Религиозные разногласия возникли быстро. Нильс «буквально верил в то, что узнавал в школе на уроках религии, — говорит Оскар Клейн. — В течение долгого времени чувствительного мальчика огорчало отсутствие веры у его родителей»[249]. Когда Бору было двадцать семь, он вспоминал о том огорчении, которое доставляло ему предательство родителей, в рождественском письме невесте, посланном из Кембриджа: «Я вижу, как маленький мальчик идет в церковь по заснеженной улице. Это единственный день в году, когда отец брал его в церковь. Зачем? Затем, чтобы ребенок чувствовал себя таким же, как остальные дети. Отец никогда не говорил мальчику ни единого слова относительно веры, и маленький мальчик верил всем своим сердцем…»[250][251]
Затруднения с письмом были проблемой более зловещей. Домашним ее решением стала секретарская работа матери. Бор не составлял текст заранее, чтобы потом надиктовать его своему помощнику. Он сочинял его на месте, причем с большим трудом. Именно отсюда взялось бормотание, напоминавшее Ч. П. Сноу о позднем Генри Джеймсе. Уже взрослым Бор многократно составлял и переписывал черновики даже личных писем[252]. Его многочисленные переписывания научных статей — сначала в черновике, а потом, еще несколько раз, в гранках — вошли в легенду. Однажды, после его непрерывных просьб о несравненной критической помощи жившего в Цюрихе австрийского теоретика Вольфганга Паули, хорошо знавшего Бора, Паули осторожно ответил: «Если последнюю редакцию уже отослали, я приеду»[253]. Сначала Бор сотрудничал со своей матерью и Харальдом, затем — с женой, а потом — с продолжавшейся всю жизнь чередой молодых физиков. Они чрезвычайно высоко ценили возможность работать вместе с Бором, но это сотрудничество бывало делом непростым. Бор требовал от них не только внимания, но и активной вовлеченности, интеллектуальной и эмоциональной: он хотел убедить сотрудников в своей правоте. Пока это ему не удавалось, он сам сомневался в своих выводах или по меньшей мере в их словесной формулировке.
За трудностями с письмом скрывалась другая, более масштабная проблема. Она проявлялась в виде нервозности, которая, если бы не необычайная поддержка матери и брата, могла бы стать непосильной. В течение некоторого времени она такой и была[254].
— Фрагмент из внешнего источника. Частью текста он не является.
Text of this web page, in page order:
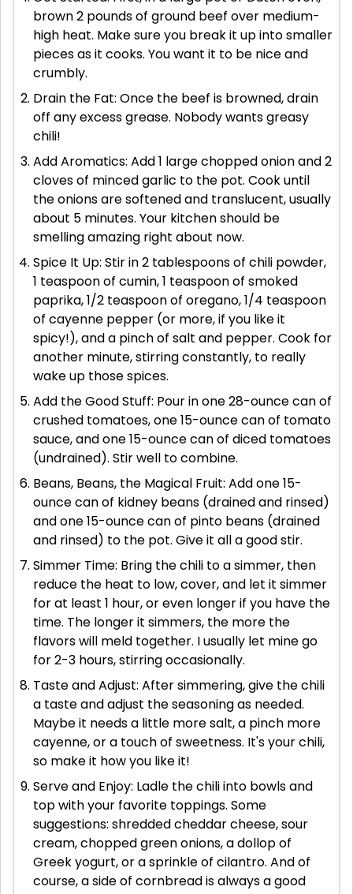
brown 2 pounds of ground beef over medium-
high heat. Make sure you break it up into smaller
pieces as it cooks. You want it to be nice and
crumbly.
Drain the Fat: Once the beef is browned, drain
off any excess grease. Nobody wants greasy
chili!
Add Aromatics: Add 1 large chopped onion and 2
cloves of minced garlic to the pot. Cook until
the onions are softened and translucent, usually
about 5 minutes. Your kitchen should be
smelling amazing right about now.
Spice It Up: Stir in 2 tablespoons of chili powder,
1 teaspoon of cumin, 1 teaspoon of smoked
paprika, 1/2 teaspoon of oregano, 1/4 teaspoon
of cayenne pepper (or more, if you like it
spicy!), and a pinch of salt and pepper. Cook for
another minute, stirring constantly, to really
wake up those spices.
Add the Good Stuff: Pour in one 28-ounce can of
crushed tomatoes, one 15-ounce can of tomato
sauce, and one 15-ounce can of diced tomatoes
(undrained). Stir well to combine.
Beans, Beans, the Magical Fruit: Add one 15-
ounce can of kidney beans (drained and rinsed)
and one 15-ounce can of pinto beans (drained
and rinsed) to the pot. Give it all a good stir.
Simmer Time: Bring the chili to a simmer, then
reduce the heat to low, cover, and let it simmer
for at least 1 hour, or even longer if you have the
time. The longer it simmers, the more the
flavors will meld together. I usually let mine go
for 2-3 hours, stirring occasionally.
Taste and Adjust: After simmering, give the chili
a taste and adjust the seasoning as needed.
Maybe it needs a little more salt, a pinch more
cayenne, or a touch of sweetness. It's your chili,
so make it how you like it!
Serve and Enjoy: Ladle the chili into bowls and
top with your favorite toppings. Some
suggestions: shredded cheddar cheese, sour
cream, chopped green onions, a dollop of
Greek yogurt, or a sprinkle of cilantro. And of
course, a side of cornbread is always a good

Возможно, вначале она возникла из религиозных сомнений, которые, по словам Клейна, появились у Нильса «в юности». Бор сомневался так же, как верил, «с необычайной решимостью»[255]. К осени 1903 года, когда в возрасте восемнадцати лет он поступил в Копенгагенский университет, сомнения разрослись, и его опьяняли мысли об ужасающих бесконечностях.
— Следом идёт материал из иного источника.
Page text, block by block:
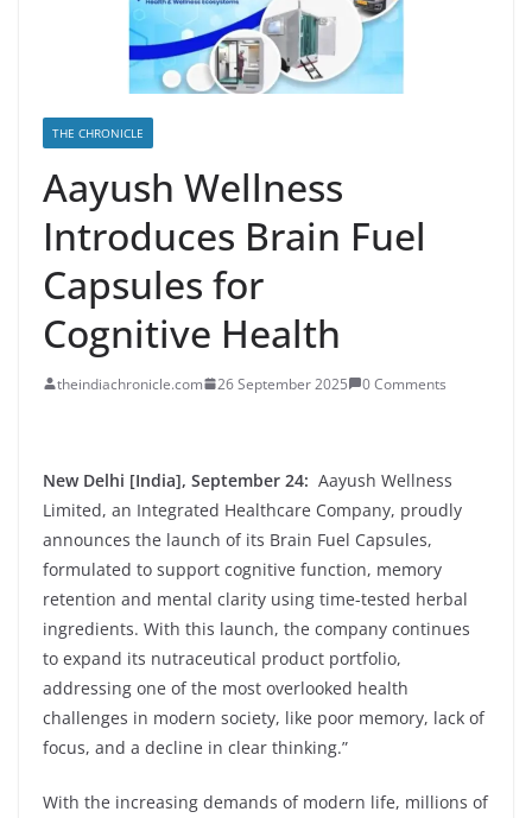
THE CHRONICLE
Aayush Wellness
Introduces Brain Fuel
Capsules for
Cognitive Health
theindiachronicle.com 26 September 2025 0 Comments
New Delhi [India], September 24: Aayush Wellness
Limited, an Integrated Healthcare Company, proudly
announces the launch of its Brain Fuel Capsules,
formulated to support cognitive function, memory
retention and mental clarity using time-tested herbal
ingredients. With this launch, the company continues
to expand its nutraceutical product portfolio,
addressing one of the most overlooked health
challenges in modern society, like poor memory, lack of
focus, and a decline in clear thinking.”
With the increasing demands of modern life, millions of
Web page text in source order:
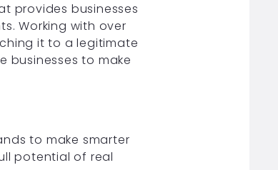
provides businesses
Working with over
it to a legitimate
businesses to make
to make smarter
potential of real
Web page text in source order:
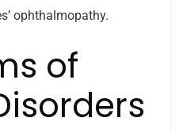
ophthalmopathy.
of
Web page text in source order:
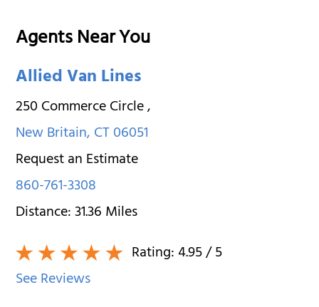
Agents Near You
Allied Van Lines
250 Commerce Circle,
New Britain,CT06051
Request an Estimate
860-761-3308
Distance:31.36Miles
Rating:4.95/ 5
See Reviews
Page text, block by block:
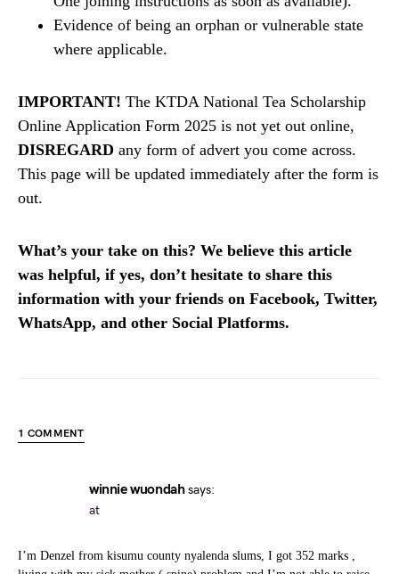
Evidence of being an orphan or vulnerable state
where applicable.
IMPORTANT! The KTDA National Tea Scholarship
Online Application Form 2025 is not yet out online,
DISREGARD any form of advert you come across.
This page will be updated immediately after the form is
out.
What’s your take on this? We believe this article
was helpful, if yes, don’t hesitate to share this
information with your friends on Facebook, Twitter,
WhatsApp, and other Social Platforms.
1 COMMENT
winnie wuondah says:
at
I’m Denzel from kisumu county nyalenda slums, I got 352 marks ,
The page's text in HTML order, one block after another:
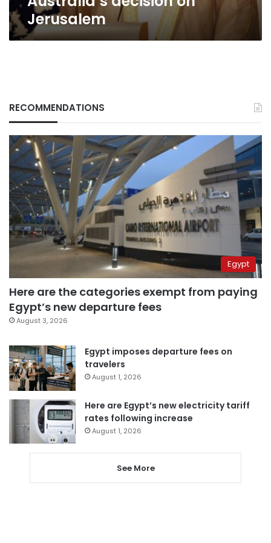
Jerusalem
RECOMMENDATIONS
Egypt
Here are the categories exempt from paying
Egypt’s new departure fees
August 3, 2026
Egypt imposes departure fees on
travelers
August 1, 2026
Here are Egypt’s new electricity tariff
rates following increase
August 1, 2026
See More
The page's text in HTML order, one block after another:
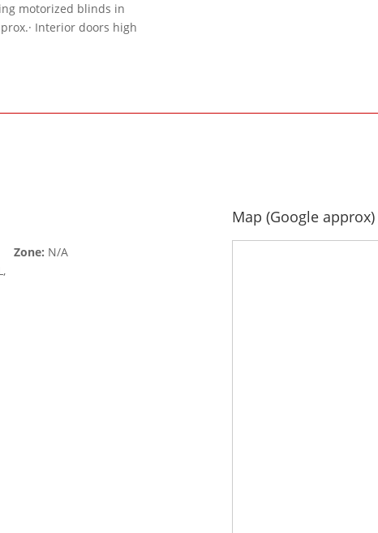
motorized blinds in
Interior doors high
Zone: N/A
Map (Google approx)
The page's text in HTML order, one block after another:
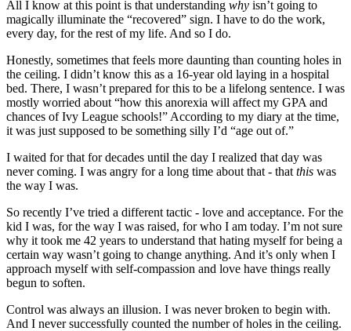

У Бора был любимый роман. Его автор, Пауль Мартин Мёллер, впервые обнародовал свою книгу «Приключения датского студента» (En Dansk Students Eventyr), прочитав ее в 1824 году на собрании студенческого объединения Копенгагенского университета. Напечатана она была уже после его смерти. Книга эта была короткой, остроумной и обманчиво легкомысленной. В 1960 году, в важной лекции под названием «О единстве человеческих знаний», Бор назвал книгу Мёллера «неоконченным романом, который в [Дании] до сих пор с удовольствием читает как старшее, так и младшее поколение»[256]. Он дает нам, сказал он, «замечательно живое и глубокомысленное описание взаимодействия между разными аспектами [человеческого] состояния»[257]. После Первой мировой войны датское правительство помогло Бору организовать в Копенгагене свой собственный институт. Учиться в нем приезжали самые перспективные молодые физики со всего мира. «Все, кому приходилось тесно общаться с Бором в институте, — пишет его сотрудник Леон Розенфельд, — как только они в достаточной степени овладевали датским языком, знакомились с этой книжкой: это было частью процедуры их посвящения»[258].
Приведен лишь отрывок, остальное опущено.